### Task details
From the data below, return the exact lines starting at the line containing "use the numpy" and ending at the line containing "# we want the", both included, and nothing else.

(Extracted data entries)
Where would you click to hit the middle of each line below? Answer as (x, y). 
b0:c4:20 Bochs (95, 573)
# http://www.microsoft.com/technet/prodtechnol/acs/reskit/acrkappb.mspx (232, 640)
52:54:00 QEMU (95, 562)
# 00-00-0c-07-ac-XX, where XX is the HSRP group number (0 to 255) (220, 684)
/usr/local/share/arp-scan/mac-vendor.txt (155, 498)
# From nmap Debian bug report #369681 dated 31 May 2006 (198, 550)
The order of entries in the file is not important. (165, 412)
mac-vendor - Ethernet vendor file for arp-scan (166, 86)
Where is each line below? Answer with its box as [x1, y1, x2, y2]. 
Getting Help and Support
---
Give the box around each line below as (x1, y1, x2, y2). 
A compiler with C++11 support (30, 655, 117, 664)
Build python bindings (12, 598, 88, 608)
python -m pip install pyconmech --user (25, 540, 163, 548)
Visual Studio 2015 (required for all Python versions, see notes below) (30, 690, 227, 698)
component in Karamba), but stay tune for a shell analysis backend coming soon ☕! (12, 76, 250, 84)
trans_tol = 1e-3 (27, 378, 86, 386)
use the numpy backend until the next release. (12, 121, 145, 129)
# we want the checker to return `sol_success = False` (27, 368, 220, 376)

### Answer to this exercise
use the numpy backend until the next release. (12, 121, 145, 129)
# we want the checker to return `sol_success = False` (27, 368, 220, 376)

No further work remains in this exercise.